From 2006 until 2011, Dedes worked for NFL Network, with his duties including studio hosting and play-by-play. In 2015, Dedes went back to his old stomping grounds, returning to NFL Network as a studio host.

In 2007, Dedes served as the play-by-play man for the international feed of Super Bowl XLI by CBS Sports.
In 2023 Dedes worked as a Play by play man for select NFL games on Westwood One.

==Full-time at CBS and New York Knicks==
In December 2009, Dedes joined CBS Sports full-time, calling regular season college basketball and the 2010 NCAA Tournament.

For the 2010 NFL season, he was named a full-time announcer of the NFL on CBS.

In 2011, Dedes left the Lakers and became the radio voice of the New York Knicks. Dedes cited the flexibility to continue his work at CBS Sports as the reason for leaving the Lakers.

In addition, that fall, he became the #2 voice of the SEC on CBS behind Verne Lundquist.

Dedes has also filled in for Ian Eagle on play-by-play for New York Jets preseason games on WCBS-TV.

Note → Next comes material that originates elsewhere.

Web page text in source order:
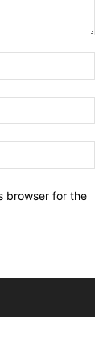
browser for the

From 2017 to 2021 and since 2023, he called NFL games with Adam Archuleta and for the 2021 and 2022 seasons was paired with Jay Feely. Dedes and Archuleta serve as the No. 5 announcing team for the NFL on CBS. Dedes and Archuleta were on the call for the Snow Bowl where the Buffalo Bills beat the Indianapolis Colts on December 10, 2017. He's also the No. 4 play-by-play announcer for the NBA on TNT and continues to work play-by-play on CBS and Turner's coverage of NCAA March Madness pairing with an array of analysts including Steve Smith, Jim Jackson, Len Elmore, Debbie Antonelli and Jim Spanarkel.